Records from a data collection

◇ ◇ ◇ ◇

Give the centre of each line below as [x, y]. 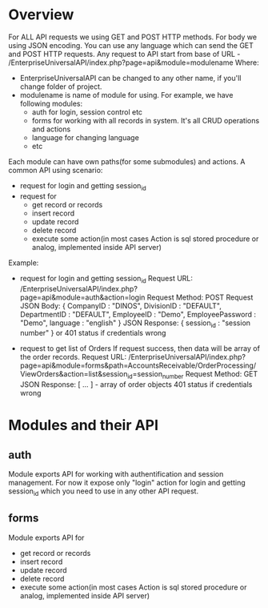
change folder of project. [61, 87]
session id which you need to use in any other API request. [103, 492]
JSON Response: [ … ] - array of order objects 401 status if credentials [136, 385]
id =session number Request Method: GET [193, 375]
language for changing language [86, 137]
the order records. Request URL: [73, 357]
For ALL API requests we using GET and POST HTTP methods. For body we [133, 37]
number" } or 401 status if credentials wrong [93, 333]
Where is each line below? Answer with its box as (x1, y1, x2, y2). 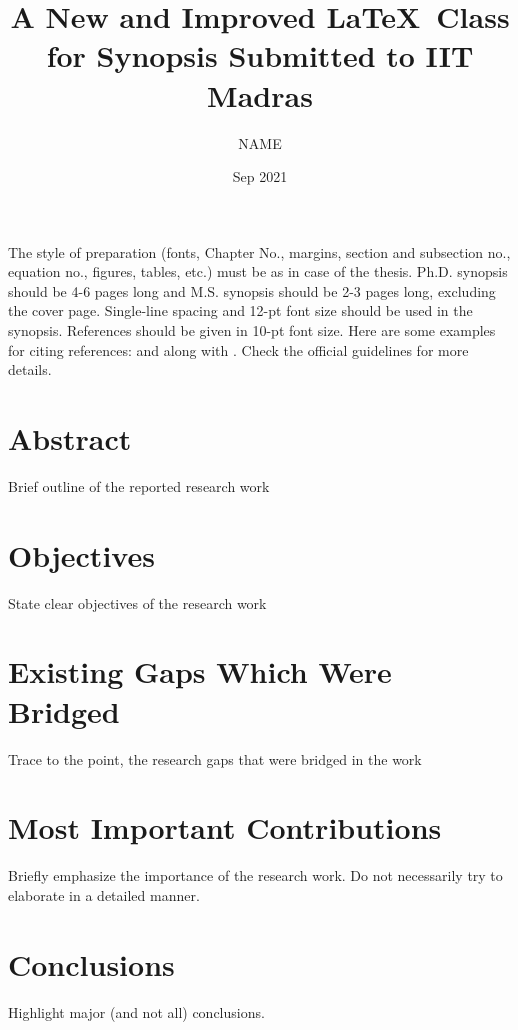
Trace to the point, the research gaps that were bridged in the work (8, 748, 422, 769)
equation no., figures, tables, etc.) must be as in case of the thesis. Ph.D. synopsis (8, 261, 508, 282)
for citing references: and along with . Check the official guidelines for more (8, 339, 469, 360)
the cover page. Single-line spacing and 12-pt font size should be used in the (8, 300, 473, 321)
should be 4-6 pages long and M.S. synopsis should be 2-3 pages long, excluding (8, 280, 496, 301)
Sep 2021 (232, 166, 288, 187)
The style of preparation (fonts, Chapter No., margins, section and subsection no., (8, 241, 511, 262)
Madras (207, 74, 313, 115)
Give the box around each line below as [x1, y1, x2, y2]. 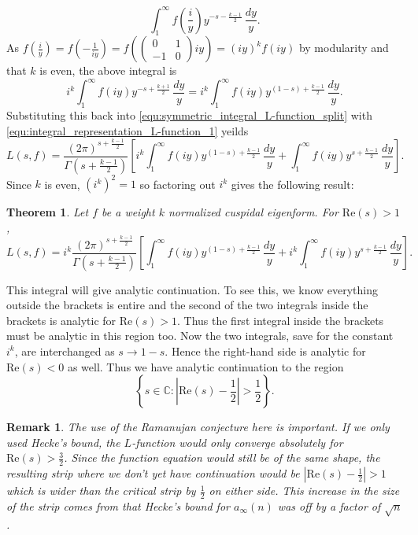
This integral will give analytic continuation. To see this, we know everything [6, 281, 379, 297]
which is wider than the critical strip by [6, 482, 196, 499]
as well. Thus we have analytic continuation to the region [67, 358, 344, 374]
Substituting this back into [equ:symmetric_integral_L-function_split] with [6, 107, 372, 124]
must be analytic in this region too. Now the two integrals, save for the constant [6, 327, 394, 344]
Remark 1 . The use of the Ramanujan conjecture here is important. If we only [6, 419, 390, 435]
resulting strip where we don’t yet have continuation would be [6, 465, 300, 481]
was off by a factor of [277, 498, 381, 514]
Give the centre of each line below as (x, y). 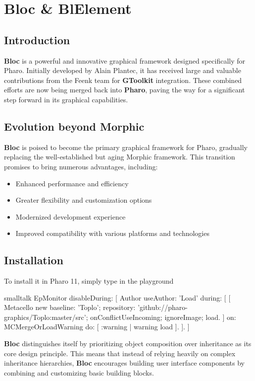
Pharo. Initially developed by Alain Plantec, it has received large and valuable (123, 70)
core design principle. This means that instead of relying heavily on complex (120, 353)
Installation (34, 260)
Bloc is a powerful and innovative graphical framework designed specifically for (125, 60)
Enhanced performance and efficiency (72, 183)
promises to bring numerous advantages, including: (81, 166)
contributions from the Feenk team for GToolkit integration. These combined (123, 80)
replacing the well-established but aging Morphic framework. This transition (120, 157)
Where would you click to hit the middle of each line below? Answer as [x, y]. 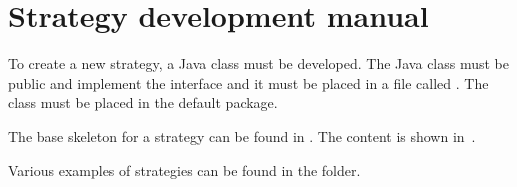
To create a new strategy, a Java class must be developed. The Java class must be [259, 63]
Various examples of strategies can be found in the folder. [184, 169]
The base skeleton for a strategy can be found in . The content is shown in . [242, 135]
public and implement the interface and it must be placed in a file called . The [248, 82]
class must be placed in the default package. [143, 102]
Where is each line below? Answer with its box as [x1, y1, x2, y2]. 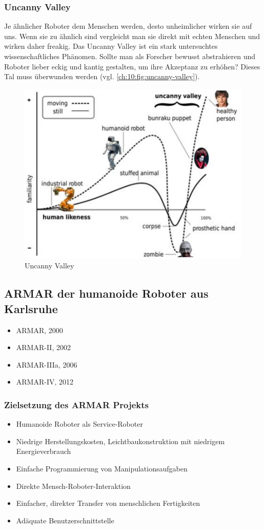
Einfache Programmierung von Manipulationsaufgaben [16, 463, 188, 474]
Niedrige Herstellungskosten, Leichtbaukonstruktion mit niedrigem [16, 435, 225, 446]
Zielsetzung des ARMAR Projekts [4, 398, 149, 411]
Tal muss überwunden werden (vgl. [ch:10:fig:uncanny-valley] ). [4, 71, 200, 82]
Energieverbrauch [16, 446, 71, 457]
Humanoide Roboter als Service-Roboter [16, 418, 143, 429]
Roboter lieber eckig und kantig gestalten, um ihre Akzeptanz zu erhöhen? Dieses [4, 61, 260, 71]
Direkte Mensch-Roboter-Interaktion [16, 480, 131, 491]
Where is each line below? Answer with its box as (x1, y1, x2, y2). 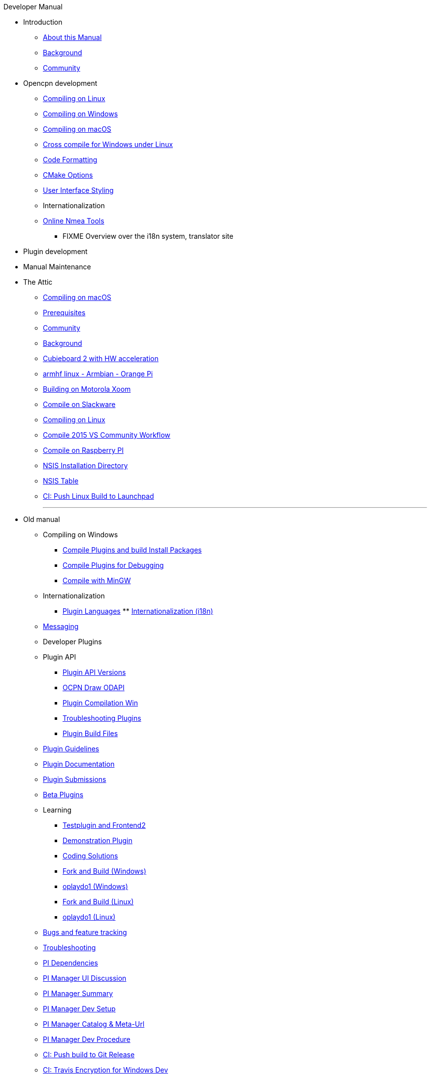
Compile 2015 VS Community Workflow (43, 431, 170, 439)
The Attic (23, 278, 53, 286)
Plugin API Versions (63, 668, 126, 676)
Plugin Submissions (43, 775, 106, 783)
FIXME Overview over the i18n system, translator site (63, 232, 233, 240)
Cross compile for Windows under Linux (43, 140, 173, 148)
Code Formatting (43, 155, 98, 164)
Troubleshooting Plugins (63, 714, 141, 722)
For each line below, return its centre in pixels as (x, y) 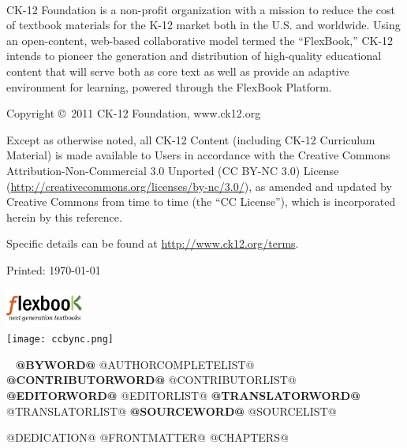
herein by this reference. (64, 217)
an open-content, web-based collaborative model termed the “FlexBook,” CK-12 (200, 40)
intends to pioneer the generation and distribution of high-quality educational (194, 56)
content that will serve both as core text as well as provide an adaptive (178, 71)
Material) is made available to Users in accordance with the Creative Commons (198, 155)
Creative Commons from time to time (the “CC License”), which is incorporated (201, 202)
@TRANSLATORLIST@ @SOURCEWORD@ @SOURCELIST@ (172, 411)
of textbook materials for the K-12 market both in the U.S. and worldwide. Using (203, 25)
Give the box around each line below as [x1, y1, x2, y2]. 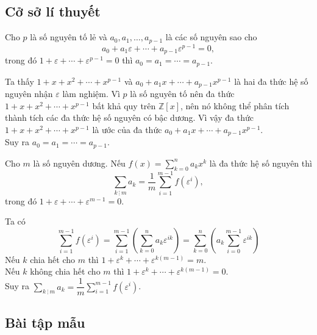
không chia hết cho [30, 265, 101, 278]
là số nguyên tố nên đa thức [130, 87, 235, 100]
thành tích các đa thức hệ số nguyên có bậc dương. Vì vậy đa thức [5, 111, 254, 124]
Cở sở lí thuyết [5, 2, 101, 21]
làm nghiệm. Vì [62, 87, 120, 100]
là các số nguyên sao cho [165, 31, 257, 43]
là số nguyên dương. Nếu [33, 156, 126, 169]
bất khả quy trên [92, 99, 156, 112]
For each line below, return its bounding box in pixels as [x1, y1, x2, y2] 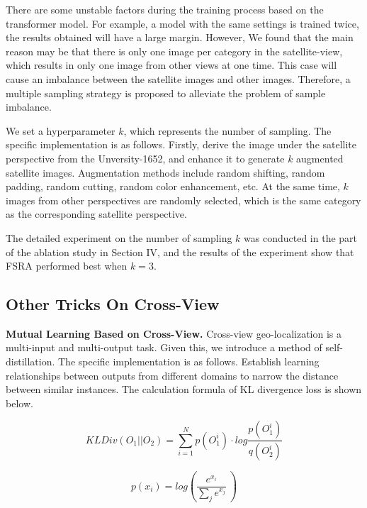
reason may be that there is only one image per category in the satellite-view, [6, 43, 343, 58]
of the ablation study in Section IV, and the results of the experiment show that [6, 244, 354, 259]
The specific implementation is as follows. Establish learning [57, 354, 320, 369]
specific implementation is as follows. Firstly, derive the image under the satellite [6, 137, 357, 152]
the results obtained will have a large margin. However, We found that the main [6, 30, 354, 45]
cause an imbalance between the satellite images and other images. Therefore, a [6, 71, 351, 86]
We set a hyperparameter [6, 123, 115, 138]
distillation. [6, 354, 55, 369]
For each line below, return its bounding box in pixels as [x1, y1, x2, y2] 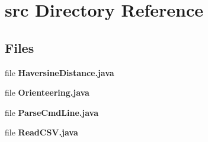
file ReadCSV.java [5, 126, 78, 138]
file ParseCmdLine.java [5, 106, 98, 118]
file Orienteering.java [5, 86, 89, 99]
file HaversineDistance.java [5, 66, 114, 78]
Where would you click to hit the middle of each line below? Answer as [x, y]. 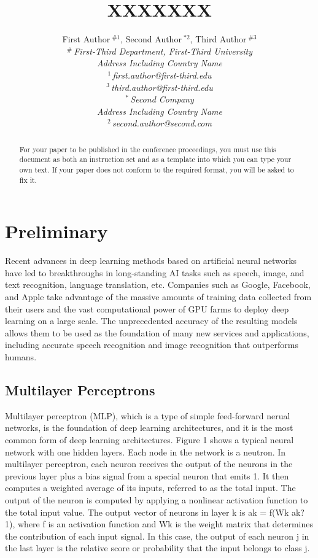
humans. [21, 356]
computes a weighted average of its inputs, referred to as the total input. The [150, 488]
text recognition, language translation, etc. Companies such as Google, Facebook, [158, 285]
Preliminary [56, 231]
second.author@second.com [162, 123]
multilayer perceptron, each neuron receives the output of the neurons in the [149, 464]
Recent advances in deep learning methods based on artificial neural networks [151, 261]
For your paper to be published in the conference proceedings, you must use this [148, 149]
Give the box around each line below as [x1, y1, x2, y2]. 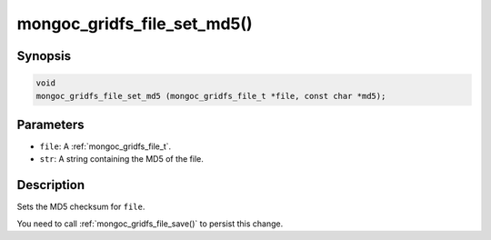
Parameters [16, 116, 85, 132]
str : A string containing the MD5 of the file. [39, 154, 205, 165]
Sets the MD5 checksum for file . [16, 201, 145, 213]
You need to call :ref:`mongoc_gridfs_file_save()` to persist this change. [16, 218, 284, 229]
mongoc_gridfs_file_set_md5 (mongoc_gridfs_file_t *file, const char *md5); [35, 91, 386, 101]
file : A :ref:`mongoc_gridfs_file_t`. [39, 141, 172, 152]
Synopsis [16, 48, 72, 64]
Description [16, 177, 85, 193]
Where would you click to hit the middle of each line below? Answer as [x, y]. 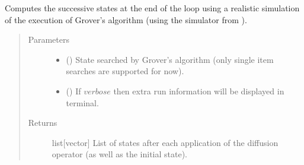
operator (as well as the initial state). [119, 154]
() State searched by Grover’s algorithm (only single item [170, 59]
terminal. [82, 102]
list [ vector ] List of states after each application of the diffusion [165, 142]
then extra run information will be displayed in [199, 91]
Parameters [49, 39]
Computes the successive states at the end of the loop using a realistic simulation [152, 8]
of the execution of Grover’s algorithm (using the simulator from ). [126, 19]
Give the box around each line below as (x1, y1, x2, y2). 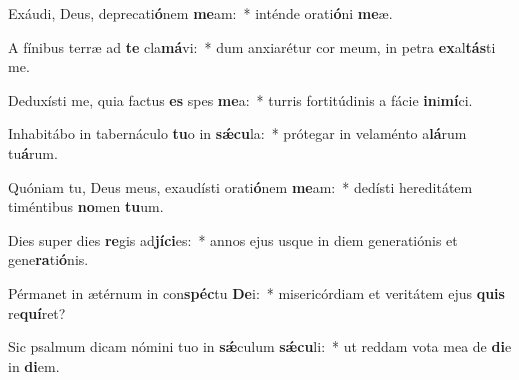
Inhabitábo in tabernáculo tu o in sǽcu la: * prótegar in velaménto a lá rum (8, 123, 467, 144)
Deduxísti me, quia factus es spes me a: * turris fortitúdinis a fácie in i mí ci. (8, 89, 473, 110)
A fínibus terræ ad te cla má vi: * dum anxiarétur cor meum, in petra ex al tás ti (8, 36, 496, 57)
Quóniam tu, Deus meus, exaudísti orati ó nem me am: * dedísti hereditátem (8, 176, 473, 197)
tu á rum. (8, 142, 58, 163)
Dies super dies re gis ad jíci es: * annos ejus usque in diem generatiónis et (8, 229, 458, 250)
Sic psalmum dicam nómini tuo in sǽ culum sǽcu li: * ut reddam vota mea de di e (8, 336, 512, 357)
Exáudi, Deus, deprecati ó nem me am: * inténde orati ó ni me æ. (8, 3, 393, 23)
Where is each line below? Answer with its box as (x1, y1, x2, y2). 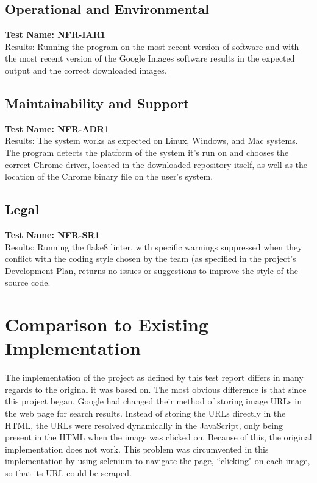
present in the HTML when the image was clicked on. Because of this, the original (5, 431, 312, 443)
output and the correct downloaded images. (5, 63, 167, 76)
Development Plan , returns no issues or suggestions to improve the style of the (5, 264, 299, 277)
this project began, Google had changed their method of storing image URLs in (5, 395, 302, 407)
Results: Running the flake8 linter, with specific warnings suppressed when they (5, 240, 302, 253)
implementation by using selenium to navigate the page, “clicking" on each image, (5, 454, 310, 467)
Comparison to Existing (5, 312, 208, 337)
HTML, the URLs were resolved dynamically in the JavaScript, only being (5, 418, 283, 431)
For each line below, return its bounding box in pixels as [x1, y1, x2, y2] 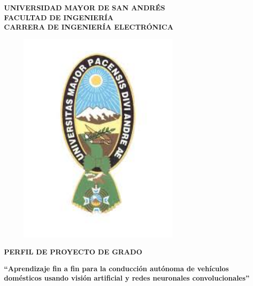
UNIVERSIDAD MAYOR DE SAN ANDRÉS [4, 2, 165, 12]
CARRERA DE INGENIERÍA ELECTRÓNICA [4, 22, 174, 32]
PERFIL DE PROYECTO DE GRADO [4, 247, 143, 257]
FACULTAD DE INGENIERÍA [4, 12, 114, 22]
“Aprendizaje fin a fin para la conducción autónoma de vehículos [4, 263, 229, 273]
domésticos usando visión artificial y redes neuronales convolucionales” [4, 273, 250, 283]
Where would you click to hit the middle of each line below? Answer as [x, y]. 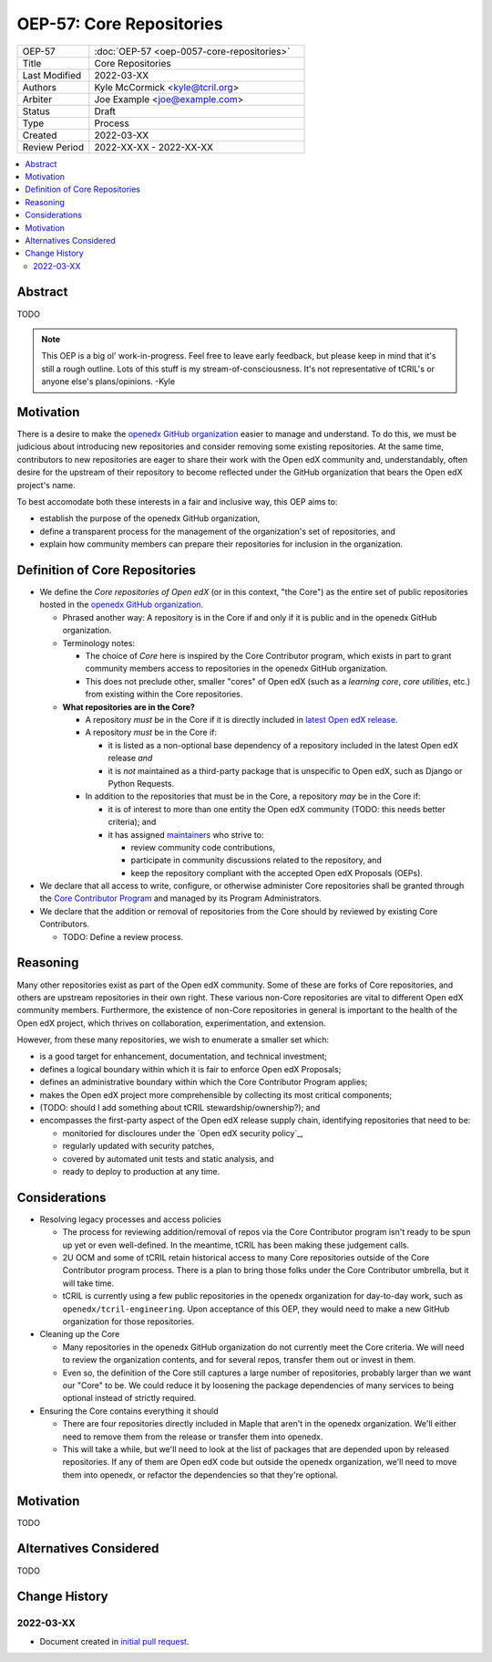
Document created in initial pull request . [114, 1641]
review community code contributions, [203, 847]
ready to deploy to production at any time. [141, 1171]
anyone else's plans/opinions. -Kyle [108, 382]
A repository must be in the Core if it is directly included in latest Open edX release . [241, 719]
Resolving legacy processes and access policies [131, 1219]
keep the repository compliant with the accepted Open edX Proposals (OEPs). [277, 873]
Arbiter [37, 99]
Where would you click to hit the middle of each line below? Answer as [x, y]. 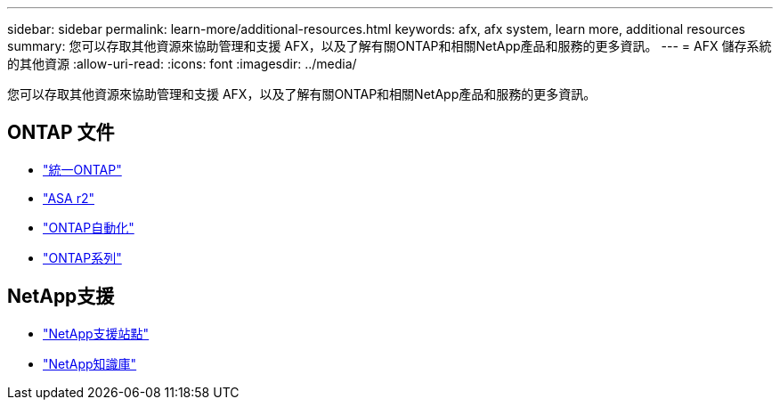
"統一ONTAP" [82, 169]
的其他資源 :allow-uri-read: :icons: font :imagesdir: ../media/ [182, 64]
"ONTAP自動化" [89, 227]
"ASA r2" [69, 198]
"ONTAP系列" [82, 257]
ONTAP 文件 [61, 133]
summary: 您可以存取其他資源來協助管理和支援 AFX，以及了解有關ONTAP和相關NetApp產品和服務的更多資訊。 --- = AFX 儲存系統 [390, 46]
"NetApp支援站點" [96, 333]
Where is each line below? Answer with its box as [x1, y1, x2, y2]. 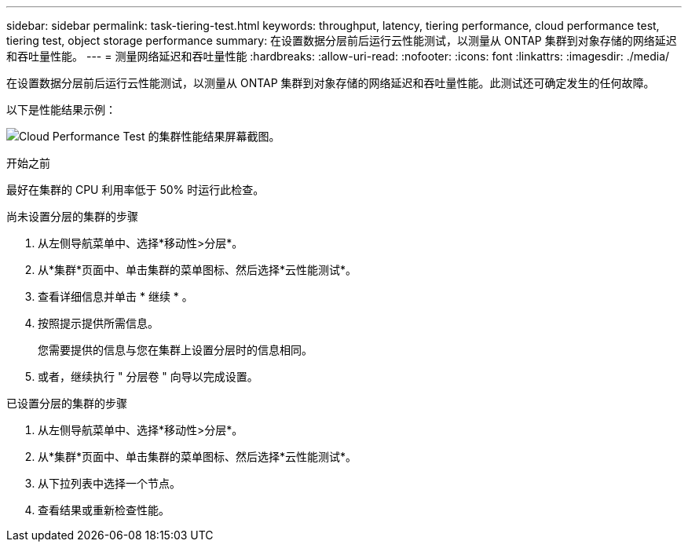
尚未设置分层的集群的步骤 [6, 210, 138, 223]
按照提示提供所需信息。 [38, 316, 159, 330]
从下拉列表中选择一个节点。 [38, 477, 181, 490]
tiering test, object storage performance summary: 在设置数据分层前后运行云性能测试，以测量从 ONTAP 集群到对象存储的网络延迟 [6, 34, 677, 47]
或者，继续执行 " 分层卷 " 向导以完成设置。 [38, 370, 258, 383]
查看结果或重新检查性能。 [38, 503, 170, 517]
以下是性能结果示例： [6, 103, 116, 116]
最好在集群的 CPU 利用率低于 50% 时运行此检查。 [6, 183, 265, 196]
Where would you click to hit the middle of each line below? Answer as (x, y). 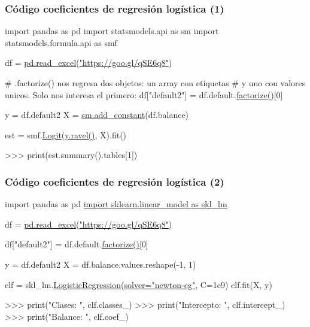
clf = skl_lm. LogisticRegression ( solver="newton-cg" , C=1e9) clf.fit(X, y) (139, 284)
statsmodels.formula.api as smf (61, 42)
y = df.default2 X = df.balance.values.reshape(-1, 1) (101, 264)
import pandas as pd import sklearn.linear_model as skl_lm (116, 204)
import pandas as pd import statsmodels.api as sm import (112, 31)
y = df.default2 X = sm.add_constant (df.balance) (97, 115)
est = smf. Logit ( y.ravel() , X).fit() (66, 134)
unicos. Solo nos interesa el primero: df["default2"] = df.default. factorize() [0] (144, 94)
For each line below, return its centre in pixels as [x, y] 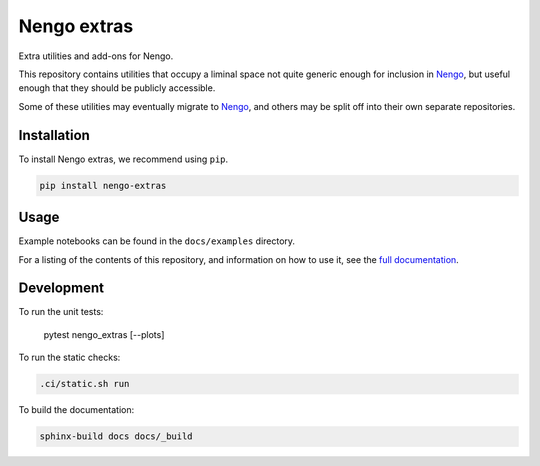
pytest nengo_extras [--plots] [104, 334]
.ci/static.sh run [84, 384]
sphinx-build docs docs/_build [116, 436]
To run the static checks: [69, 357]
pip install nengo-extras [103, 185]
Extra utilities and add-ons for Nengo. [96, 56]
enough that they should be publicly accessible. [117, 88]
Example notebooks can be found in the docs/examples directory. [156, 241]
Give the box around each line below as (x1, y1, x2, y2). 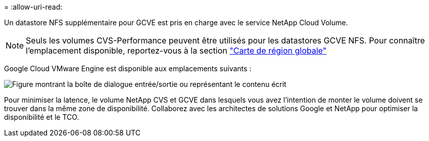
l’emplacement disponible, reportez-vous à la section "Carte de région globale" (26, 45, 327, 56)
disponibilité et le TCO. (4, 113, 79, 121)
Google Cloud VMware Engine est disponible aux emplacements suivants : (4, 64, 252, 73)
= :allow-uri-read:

◇ ◇ ◇ ◇

- **EXERCISE BRIEF**
Whenever the word "will" shows up in a line above, copy that line.

- **TASK OUTPUT**
This integral will give analytic continuation. To see this, we know everything [6, 281, 379, 297]
content that will serve both as core text as well as provide an adaptive (178, 71)
the results obtained will have a large margin. However, We found that the main [6, 30, 354, 45]
then extra run information will be displayed in [199, 91]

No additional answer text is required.